Jak o tym pomyślę, to aż mnie boli ze śmiechu :D

Awatar użytkownika
Asassello
Pan Spamu
Posty: 8176
Lokalizacja: Warszawka - Kult
Kontakt:

Post autor: Asassello »

szczerze mowiac, to jak byłem w podstawówce (10 lat temu?), jak zaczynalismy zabawe z RPG to pierwsze co robilismy to polowalismy na trolle, bo miały złoto w brzuchu ;-)
Obrazek

Awatar użytkownika
Ritchie
Wodzirej
Posty: 710
Lokalizacja: Provinz Posen

Post autor: Ritchie »

Asassello pisze:
Teogonista Niku pisze: ja mialem Rycerza który pokonał na raz smoka,2 olbrzymy i parenaście zwierzoludzi.
wspolczuje takich sesji,
wspolczuje takiego MG,
ale kazdy bawi sie jak lubi (potrafi)

pozdrawiam

ps. ja moim guslarzem zabiłem skavena, ale odnioslem dosc powazne rany :)

Nigga please. . .


Pewnie masz koło 20 lat, a w tym wieku sesje wyglądają inaczej niż 10 lat temu.
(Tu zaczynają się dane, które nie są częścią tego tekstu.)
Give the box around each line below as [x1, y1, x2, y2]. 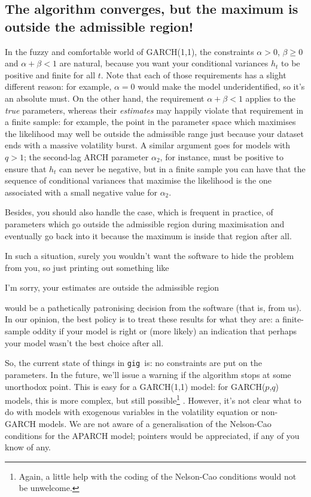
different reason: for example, [5, 80, 112, 93]
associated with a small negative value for [5, 185, 157, 198]
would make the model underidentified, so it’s [138, 80, 305, 93]
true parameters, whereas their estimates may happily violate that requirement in [5, 103, 304, 116]
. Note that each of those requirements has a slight [100, 68, 286, 81]
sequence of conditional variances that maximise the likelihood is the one [5, 174, 272, 187]
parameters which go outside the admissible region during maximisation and [5, 217, 285, 230]
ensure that [5, 162, 47, 175]
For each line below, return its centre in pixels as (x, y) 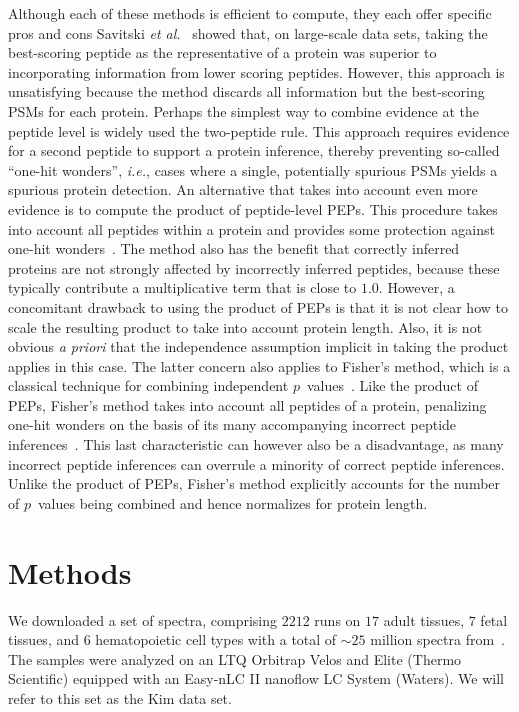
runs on (337, 619)
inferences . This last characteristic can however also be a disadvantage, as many (256, 444)
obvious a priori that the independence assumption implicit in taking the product (258, 346)
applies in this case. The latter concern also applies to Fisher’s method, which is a (259, 365)
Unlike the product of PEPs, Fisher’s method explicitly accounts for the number (254, 483)
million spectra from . (438, 639)
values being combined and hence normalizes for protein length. (232, 502)
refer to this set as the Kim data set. (120, 697)
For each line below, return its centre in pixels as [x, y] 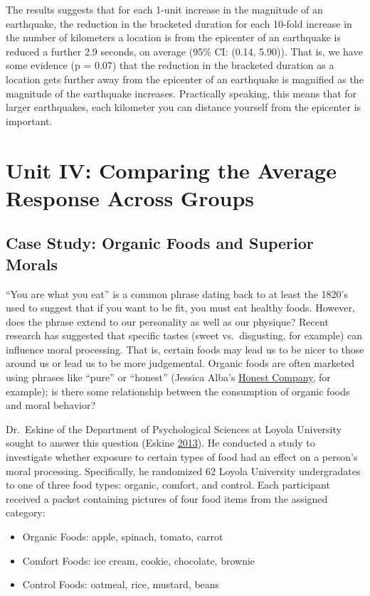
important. [29, 121]
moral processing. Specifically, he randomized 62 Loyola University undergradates [183, 470]
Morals [32, 264]
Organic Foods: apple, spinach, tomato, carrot [123, 536]
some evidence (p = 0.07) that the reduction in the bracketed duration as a [170, 65]
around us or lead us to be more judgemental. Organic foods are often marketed [180, 363]
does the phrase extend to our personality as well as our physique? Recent [167, 321]
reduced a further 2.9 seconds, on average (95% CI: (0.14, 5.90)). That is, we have [184, 51]
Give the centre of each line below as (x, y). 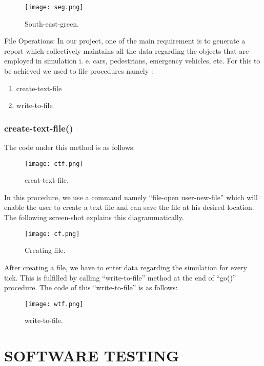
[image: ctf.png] (54, 164)
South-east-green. (52, 23)
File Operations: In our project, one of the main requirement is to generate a (125, 41)
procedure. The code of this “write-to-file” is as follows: (91, 287)
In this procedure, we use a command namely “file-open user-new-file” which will (131, 197)
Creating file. (45, 250)
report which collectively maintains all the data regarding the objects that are (127, 50)
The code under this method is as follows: (70, 147)
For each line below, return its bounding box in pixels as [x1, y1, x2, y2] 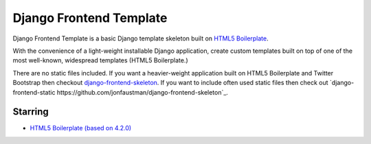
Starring [12, 106, 49, 118]
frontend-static [12, 88, 56, 96]
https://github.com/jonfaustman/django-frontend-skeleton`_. [56, 88, 228, 96]
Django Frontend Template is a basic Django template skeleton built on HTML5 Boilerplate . [12, 34, 269, 43]
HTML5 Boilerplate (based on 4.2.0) [30, 124, 132, 132]
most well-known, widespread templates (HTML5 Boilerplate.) [12, 56, 188, 64]
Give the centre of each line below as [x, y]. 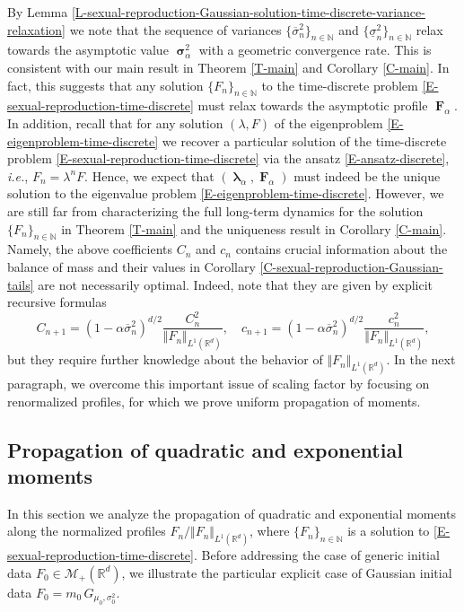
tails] [21, 284]
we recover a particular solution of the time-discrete [304, 140]
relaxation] [37, 29]
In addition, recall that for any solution [115, 122]
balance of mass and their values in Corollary [131, 266]
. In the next [421, 359]
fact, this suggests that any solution [105, 85]
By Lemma [38, 12]
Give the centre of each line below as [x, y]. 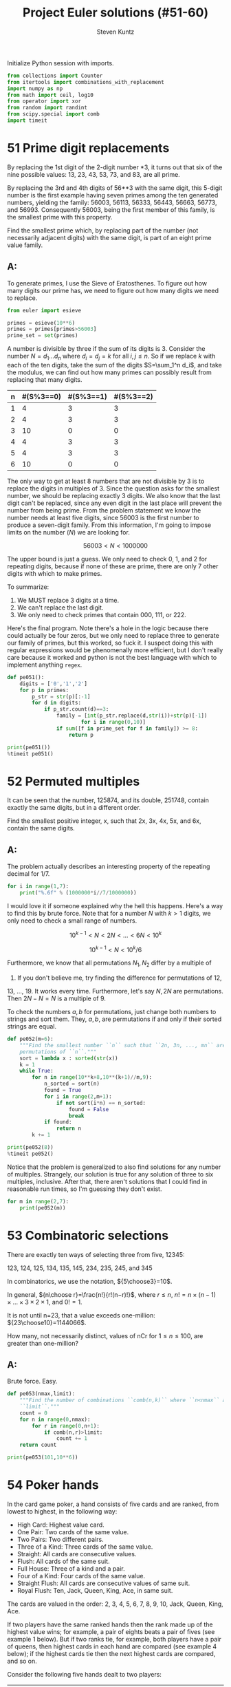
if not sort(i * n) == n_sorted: [101, 1103]
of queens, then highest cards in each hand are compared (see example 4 [112, 1646]
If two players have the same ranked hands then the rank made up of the [110, 1624]
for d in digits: [56, 703]
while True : [36, 1071]
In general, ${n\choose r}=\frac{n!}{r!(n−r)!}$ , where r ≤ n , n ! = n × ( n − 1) [112, 1294]
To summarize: [28, 587]
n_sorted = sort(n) [71, 1084]
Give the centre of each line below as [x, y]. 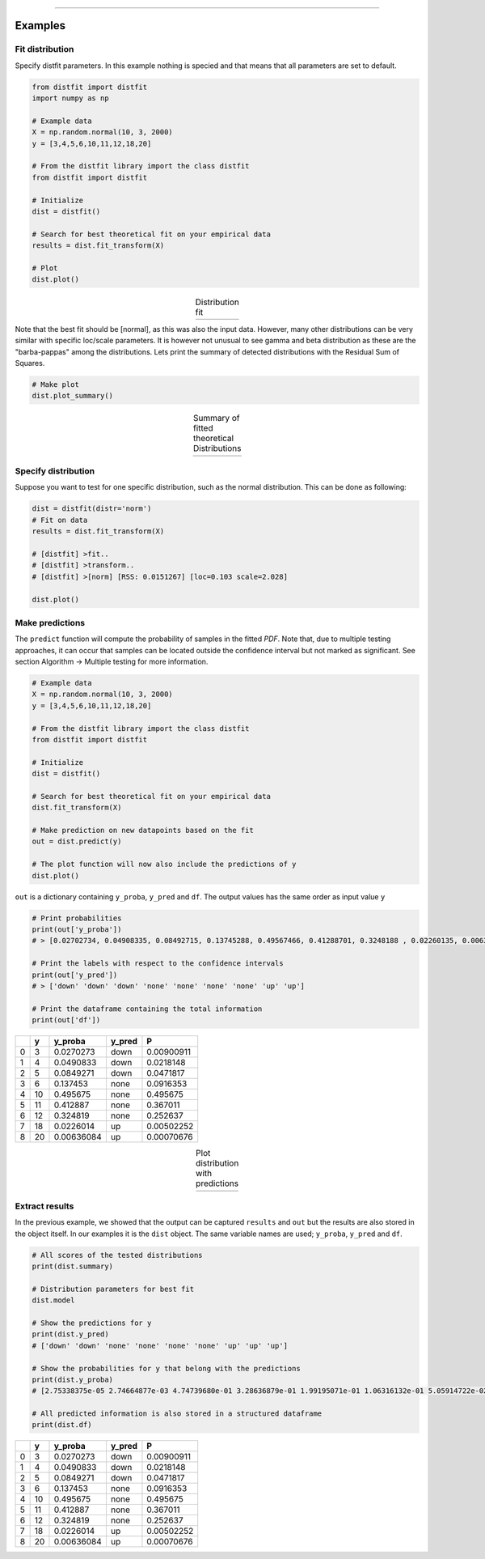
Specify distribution [55, 471]
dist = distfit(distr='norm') [92, 509]
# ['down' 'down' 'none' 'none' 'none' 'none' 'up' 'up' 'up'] [160, 1345]
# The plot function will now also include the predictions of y [164, 864]
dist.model [53, 1300]
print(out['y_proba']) [77, 930]
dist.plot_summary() [72, 396]
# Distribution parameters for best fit [113, 1289]
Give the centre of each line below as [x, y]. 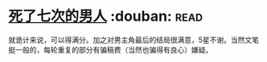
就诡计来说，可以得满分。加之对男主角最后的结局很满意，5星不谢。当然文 [130, 40]
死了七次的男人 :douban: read [106, 16]
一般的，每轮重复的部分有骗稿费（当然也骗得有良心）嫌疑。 [114, 49]
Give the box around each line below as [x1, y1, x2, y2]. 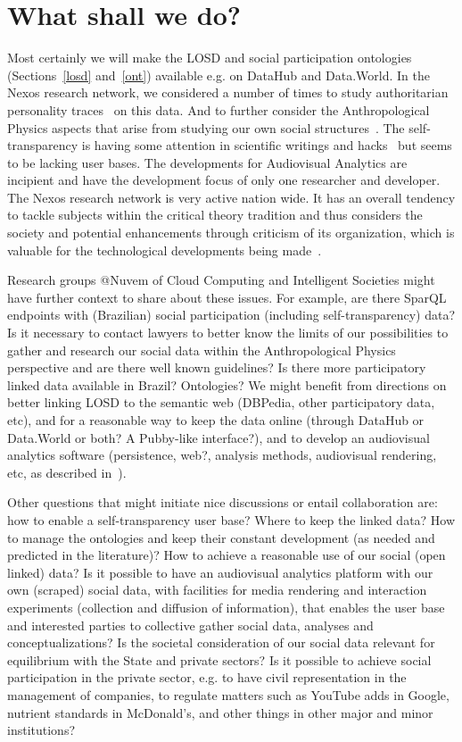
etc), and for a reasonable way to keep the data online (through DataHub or [7, 411, 425, 429]
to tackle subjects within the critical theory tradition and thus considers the [7, 205, 423, 224]
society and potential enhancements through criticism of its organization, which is [7, 223, 455, 242]
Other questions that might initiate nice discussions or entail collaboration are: [7, 493, 438, 512]
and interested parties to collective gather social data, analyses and [7, 615, 374, 634]
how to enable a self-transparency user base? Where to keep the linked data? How [7, 510, 456, 529]
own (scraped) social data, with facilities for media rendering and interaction [7, 580, 427, 599]
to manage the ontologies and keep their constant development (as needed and [7, 528, 435, 546]
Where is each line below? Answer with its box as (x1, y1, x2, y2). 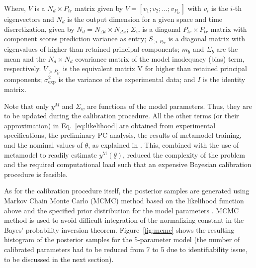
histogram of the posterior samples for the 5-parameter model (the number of (4, 234, 240, 245)
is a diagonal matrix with (168, 33, 246, 44)
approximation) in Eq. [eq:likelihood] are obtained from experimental (4, 120, 216, 130)
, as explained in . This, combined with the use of (88, 139, 239, 150)
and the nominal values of (4, 139, 83, 150)
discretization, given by (4, 23, 75, 34)
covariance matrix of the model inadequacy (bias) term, (75, 53, 245, 64)
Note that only (4, 100, 49, 111)
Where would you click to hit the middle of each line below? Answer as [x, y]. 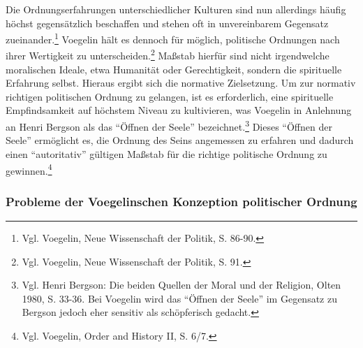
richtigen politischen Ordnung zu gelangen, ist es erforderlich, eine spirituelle [170, 96]
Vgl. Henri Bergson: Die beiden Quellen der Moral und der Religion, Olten [181, 285]
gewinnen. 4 [29, 169]
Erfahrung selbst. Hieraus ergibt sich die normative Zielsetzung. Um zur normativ [181, 83]
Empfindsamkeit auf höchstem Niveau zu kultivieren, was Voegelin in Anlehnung [179, 110]
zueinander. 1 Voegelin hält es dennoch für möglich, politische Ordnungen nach [173, 38]
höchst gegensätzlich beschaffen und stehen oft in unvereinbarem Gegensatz [167, 23]
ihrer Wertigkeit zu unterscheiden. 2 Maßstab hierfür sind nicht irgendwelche [168, 55]
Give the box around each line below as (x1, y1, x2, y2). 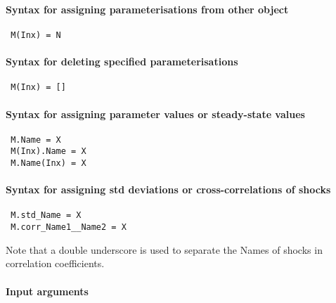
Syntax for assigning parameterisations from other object (6, 1, 289, 16)
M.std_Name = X (11, 210, 82, 221)
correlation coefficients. (6, 256, 105, 271)
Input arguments (6, 283, 89, 298)
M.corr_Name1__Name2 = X (11, 222, 127, 233)
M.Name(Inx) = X (11, 158, 86, 169)
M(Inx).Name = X (11, 146, 86, 157)
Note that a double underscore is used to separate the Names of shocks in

Ja sobie nie współczuje ani sesji zagranych 5 ani 7 lat temu mimo, że dzisiaj tak gram zupełnie inaczej. . .

Awatar użytkownika
Wraq
Wałkarz
Posty: 81
Lokalizacja: Bad Lands (M-ce)

Post autor: Wraq »

Każda sesja ma swój urok ;)

Awatar użytkownika
Teogonista Niku
Wałkarz
Posty: 79
Lokalizacja: Ordo Fidelis Konin

Post autor: Teogonista Niku »

EeEe tam wy nie rozumiecie teraz gramy normalnie własniśni zaczynamy Popioły Middenheim potem Wieże Altodrfu a na końcu Kuznie Nuln.Gramy normalnie!!!!A tak pozatym to nie wiem czemu załujecie takich sesji WH,przecież takie są super...

Awatar użytkownika
Skavenblight
Naczelna Prowokatorka
Posty: 6092
Lokalizacja: Warszawa
Kontakt:

Post autor: Skavenblight »

Teogonista Niku pisze:A tak pozatym to nie wiem czemu załujecie takich sesji WH,przecież takie są super...
Do pewnego momentu owszem, są. Potem robią się zwyczajnie nudne.

Awatar użytkownika
Teogonista Niku
Wałkarz
Posty: 79
Lokalizacja: Ordo Fidelis Konin

Post autor: Teogonista Niku »

No dlatego kazalismy sie MG nauczyć zasad :)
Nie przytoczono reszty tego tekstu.